Abstract:
MPDZ, a gene with diverse functions mediating cell-cell junction interactions, receptor signaling, and binding multivalent scaffold proteins, is associated with a spectrum of clinically heterogeneous phenotypes with biallelic perturbation. Despite its clinical relevance, the mechanistic underpinnings of these variants remain elusive, underscoring the need for extensive case series and functional investigations. In this study, we conducted a systematic review of cases in the literature through two electronic databases following the PRISMA guidelines. We selected nine studies, including 18 patients, with homozygous or compound heterozygous variants in MPDZ and added five patients from four unrelated families with novel MPDZ variants. To evaluate the role of Mpdz on hearing, we analyzed available auditory electrophysiology data from a knockout murine model (Mpdzem1(IMPC)J/em1(IMPC)J) generated by the International Mouse Phenotyping Consortium.
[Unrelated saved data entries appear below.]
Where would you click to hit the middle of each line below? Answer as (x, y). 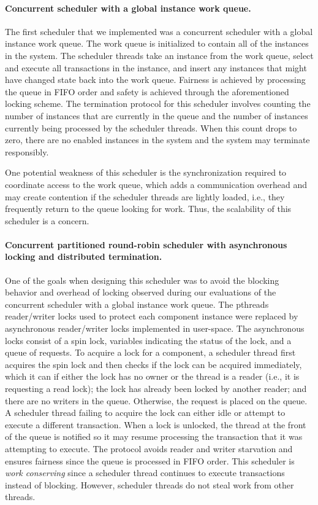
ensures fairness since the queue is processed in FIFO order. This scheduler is (150, 460)
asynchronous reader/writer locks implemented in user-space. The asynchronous (155, 328)
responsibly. (27, 151)
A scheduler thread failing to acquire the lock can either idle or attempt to (145, 413)
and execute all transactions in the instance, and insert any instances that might (156, 67)
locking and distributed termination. (84, 256)
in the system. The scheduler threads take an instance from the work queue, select (159, 55)
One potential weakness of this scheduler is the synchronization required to (146, 172)
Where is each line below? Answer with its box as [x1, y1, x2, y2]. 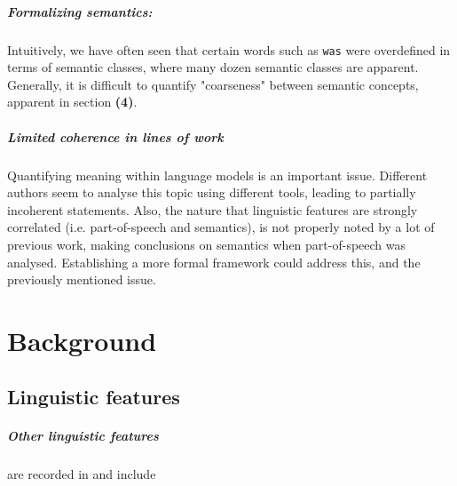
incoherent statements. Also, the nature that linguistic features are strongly [7, 200, 418, 219]
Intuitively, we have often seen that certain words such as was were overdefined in [7, 40, 451, 59]
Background [7, 322, 157, 358]
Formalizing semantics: [7, 2, 153, 20]
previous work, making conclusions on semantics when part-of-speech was [7, 235, 406, 253]
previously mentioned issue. [7, 270, 156, 289]
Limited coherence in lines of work [7, 127, 224, 146]
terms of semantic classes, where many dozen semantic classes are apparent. [7, 58, 419, 76]
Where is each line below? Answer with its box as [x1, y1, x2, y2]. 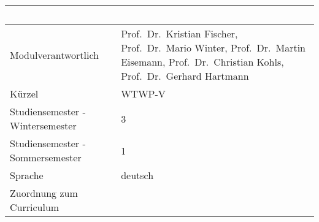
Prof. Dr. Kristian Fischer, [121, 26, 238, 40]
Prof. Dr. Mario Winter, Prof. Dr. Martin [121, 40, 306, 55]
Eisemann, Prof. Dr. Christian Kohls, [121, 55, 284, 69]
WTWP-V [121, 86, 166, 101]
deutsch [121, 168, 154, 182]
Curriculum [10, 200, 60, 214]
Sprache [10, 168, 44, 182]
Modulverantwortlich [10, 47, 99, 62]
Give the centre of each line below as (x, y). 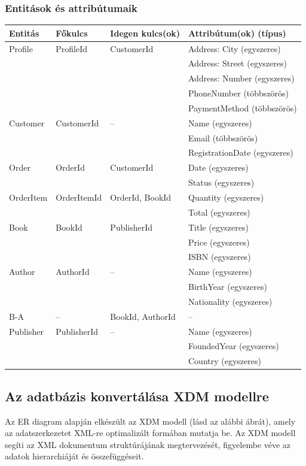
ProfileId (72, 48)
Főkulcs (72, 33)
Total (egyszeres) (219, 212)
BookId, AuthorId (143, 316)
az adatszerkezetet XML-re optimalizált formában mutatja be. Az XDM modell (150, 433)
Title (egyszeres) (218, 227)
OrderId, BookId (141, 197)
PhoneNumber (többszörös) (239, 93)
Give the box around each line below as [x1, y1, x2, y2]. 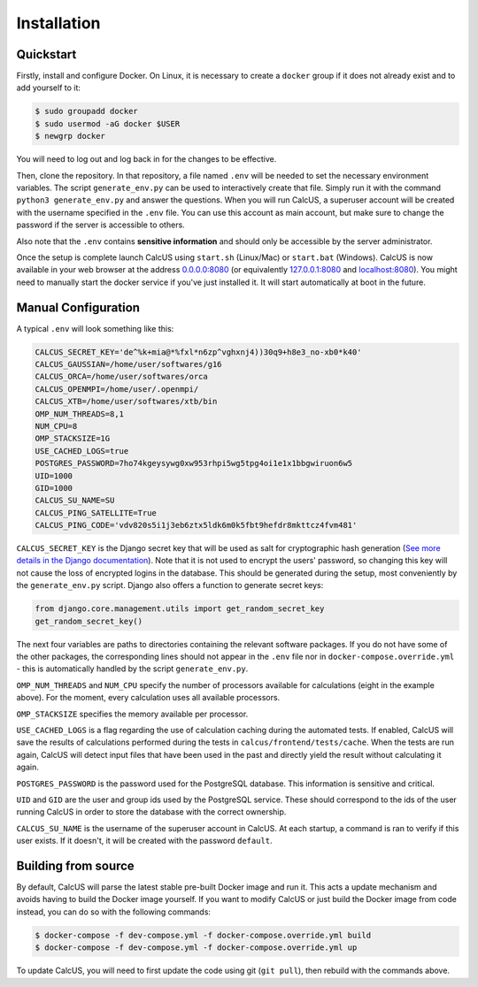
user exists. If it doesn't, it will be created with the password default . [16, 836, 274, 846]
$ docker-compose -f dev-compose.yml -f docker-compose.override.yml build [35, 930, 372, 940]
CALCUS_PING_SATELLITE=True [35, 508, 157, 517]
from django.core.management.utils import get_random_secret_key [35, 604, 325, 614]
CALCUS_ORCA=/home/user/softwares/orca [35, 371, 208, 382]
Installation [16, 13, 101, 33]
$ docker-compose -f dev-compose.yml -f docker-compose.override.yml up [35, 943, 358, 953]
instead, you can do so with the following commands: [16, 907, 212, 917]
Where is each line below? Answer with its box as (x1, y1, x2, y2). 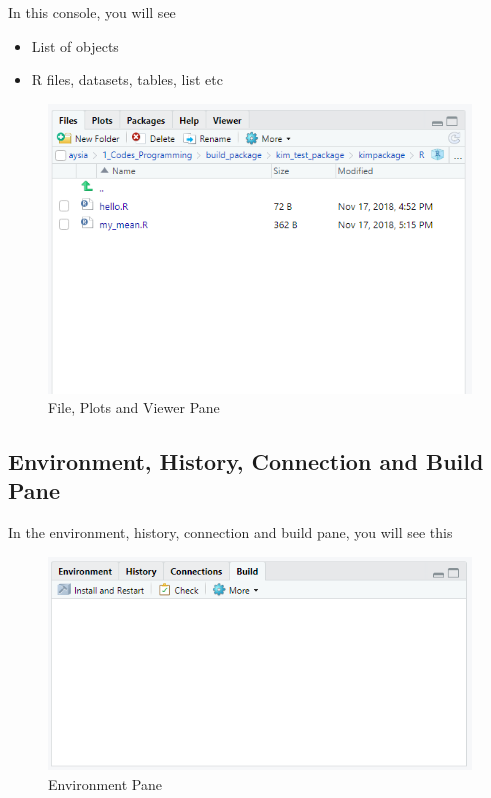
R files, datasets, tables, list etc (31, 69, 223, 90)
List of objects (31, 35, 119, 56)
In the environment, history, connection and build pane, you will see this (8, 522, 453, 543)
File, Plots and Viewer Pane (48, 397, 220, 418)
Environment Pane (48, 773, 163, 794)
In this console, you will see (8, 2, 176, 22)
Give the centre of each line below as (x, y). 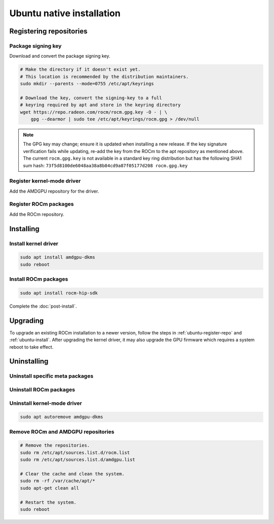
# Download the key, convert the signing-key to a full (91, 98)
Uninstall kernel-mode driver (46, 403)
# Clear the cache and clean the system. (72, 474)
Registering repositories (48, 31)
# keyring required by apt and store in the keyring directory (100, 105)
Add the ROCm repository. (37, 214)
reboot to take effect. (31, 347)
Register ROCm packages (42, 204)
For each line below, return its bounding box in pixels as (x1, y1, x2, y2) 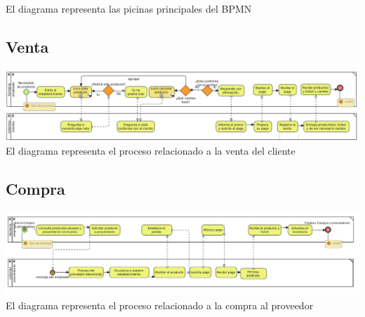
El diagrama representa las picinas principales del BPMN (6, 1, 252, 15)
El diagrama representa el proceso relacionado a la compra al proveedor (6, 297, 314, 312)
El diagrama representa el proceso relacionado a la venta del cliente (6, 143, 296, 157)
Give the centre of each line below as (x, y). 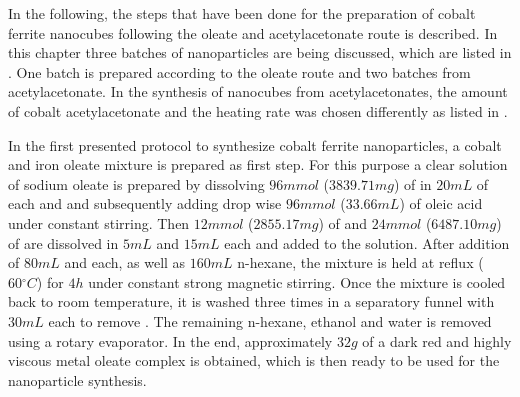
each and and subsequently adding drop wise (145, 203)
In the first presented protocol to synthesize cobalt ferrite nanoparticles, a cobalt (255, 144)
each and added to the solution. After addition (367, 242)
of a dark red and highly (437, 340)
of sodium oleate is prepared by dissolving (136, 183)
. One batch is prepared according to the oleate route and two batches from (239, 71)
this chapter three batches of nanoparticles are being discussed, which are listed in (260, 52)
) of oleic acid (441, 203)
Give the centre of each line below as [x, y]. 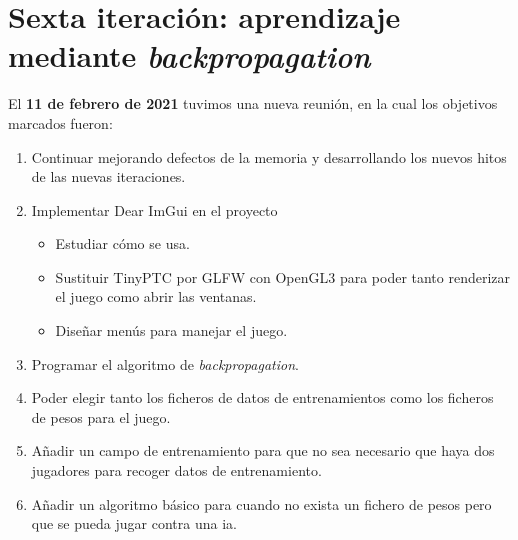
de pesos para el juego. [101, 416]
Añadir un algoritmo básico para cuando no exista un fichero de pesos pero [261, 503]
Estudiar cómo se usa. [122, 243]
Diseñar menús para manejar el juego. [171, 330]
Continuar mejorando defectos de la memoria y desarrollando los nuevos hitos [269, 156]
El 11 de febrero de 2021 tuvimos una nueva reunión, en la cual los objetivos [253, 103]
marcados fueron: [60, 122]
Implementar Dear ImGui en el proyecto [154, 209]

Using exome and genome sequencing, we identified three families with compound heterozygous variants, and one family with a homozygous frameshift variant. MPDZ-related disease is clinically heterogenous with hydrocephaly, vision impairment, hearing impairment and cardiovascular disease occurring most frequently. Additionally, we describe two unrelated patients with spasticity, expanding the phenotypic spectrum. Our murine analysis of the Mpdzem1(IMPC)J/em1(IMPC)J allele showed severe hearing impairment. Overall, we expand understanding of MPDZ-related phenotypes and highlight hearing impairment and spasticity among the heterogeneous phenotypes.
摘要:
MPDZ,具有介导细胞-细胞连接相互作用的多种功能的基因,受体信号,结合多价支架蛋白,与具有双等位基因扰动的临床异质性表型谱相关。尽管它具有临床相关性,这些变体的机械基础仍然难以捉摸,强调需要进行广泛的病例系列和功能调查。在这项研究中,我们按照PRISMA指南,通过两个电子数据库对文献中的病例进行了系统回顾.我们选择了九项研究,包括18个病人,在MPDZ中具有纯合或复合杂合变体,并增加了来自四个不相关家庭的5名患者具有新的MPDZ变体。为了评估Mpdz在听力中的作用,我们分析了由国际小鼠表型分析联盟产生的敲除小鼠模型(Mpdzem1(IMPC)J/em1(IMPC)J)的听觉电生理数据.使用外显子组和基因组测序,我们确定了三个具有复合杂合变体的家族,和一个具有纯合移码变体的家族。MPDZ相关疾病在临床上是异质性的,伴有脑积水,视力障碍,听力障碍和心血管疾病发生最频繁。此外,我们描述了两个不相关的痉挛患者,扩展表型谱。我们对Mpdzem1(IMPC)J/em1(IMPC)J等位基因的鼠分析显示严重的听力障碍。总的来说,我们扩大了对MPDZ相关表型的理解,并突出了异质性表型中的听力损伤和痉挛.